Es interesante comprobar cómo el concepto de racionalidad va cambiando con el paso del tiempo. Cuando creíamos que éramos seres lo suficientemente libres como para decidir sin influencias, cuando pensábamos que nuestra ciencia, en este caso la justicia, había llegado a cierta estabilidad y exactitud en su funcionamiento, resulta que todavía hay cosas por cambiar…

Sí, es interesante. Además, todo esto surge en el ámbito de la economía. Todo el mundo creía que los individuos eran entes racionales que se comportaban así a la hora de relacionarse con el dinero. Aquello del homo economicus. Pues resulta que esa teoría se cae porque no siempre actuamos buscando nuestro máximo interés de la manera más óptima. Por ejemplo, dependiendo de la forma en la que nos presentan la información nuestros comportamientos cambian. Si fuésemos completamente racionales esto no debería ser así.

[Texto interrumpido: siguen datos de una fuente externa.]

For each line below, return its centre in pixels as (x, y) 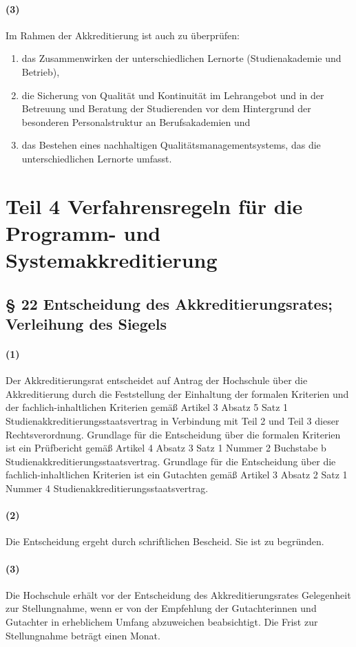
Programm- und (83, 232)
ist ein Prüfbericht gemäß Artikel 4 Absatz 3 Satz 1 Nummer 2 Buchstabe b (166, 448)
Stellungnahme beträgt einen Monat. (83, 635)
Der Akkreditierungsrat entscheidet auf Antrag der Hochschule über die (157, 380)
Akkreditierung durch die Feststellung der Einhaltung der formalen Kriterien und (177, 393)
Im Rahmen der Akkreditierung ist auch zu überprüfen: (123, 35)
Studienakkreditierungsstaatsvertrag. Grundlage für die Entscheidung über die (171, 461)
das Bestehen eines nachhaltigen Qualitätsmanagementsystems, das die (171, 145)
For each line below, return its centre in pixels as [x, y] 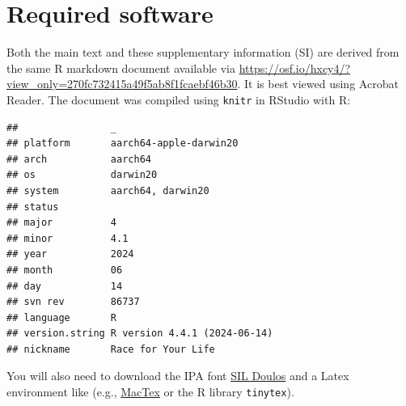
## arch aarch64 [79, 159]
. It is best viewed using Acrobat [318, 84]
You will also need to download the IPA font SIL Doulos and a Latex [178, 376]
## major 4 [62, 223]
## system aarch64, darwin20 [108, 190]
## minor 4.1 [68, 238]
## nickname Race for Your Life [111, 349]
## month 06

Dan Ariely pone un ejemplo devastador. Después de revisar las estadísticas de donación de órganos en distintos países europeos comprobó que las diferencias eran enormes entre un país y otro. No se encontró ningún patrón coherente que explicara esas diferencias. No había correlación entre países ricos y pobres y tasas más o menos altas de donación. Una investigación más profunda reveló que la causa de esas desigualdades procedía de la forma en la que estaba redactado el formulario para hacerse donante. Los países donde la opción para donar órganos venía marcada por defecto eran aquellos con las tasas de donación más altas, mientras que los países que tenían formularios con la casilla sin marcar y dejaban esa opción a la libertad del individuo donaban menos.

Muy interesante. Esto mismo pasa con otras muchas decisiones que tomamos en otros ámbitos de nuestra vida y que vienen predeterminadas por factores que desconocemos. Los gobiernos parece que están empezando a darse cuenta.

¿No puede ser esto un arma de doble filo? Conocer estos mecanismos nos puede ayudar a evitarlos pero, al mismo tiempo, alguien los podría utilizar como una eficaz herramienta de manipulación…

Claro. Es el Efecto Marco que puso de manifiesto Daniel Kahneman. De hecho, el ejemplo que me pones de la donación de órganos y otros similares despiertan muchas críticas precisamente porque lleva a pensar que con este tipo de acciones el gobierno está coartando la libertad de elección de los ciudadanos. Tenemos que estar precavidos ante esto. Hoy la influencia de los sesgos cognitivos en todos los ámbitos de la vida es una realidad más que probada. Al tratarse de una característica estructural del ser humano afecta a todas las disciplinas y saberes a los que el hombre se dedica, por lo que ante este asunto no es honesto mirar para otro lado.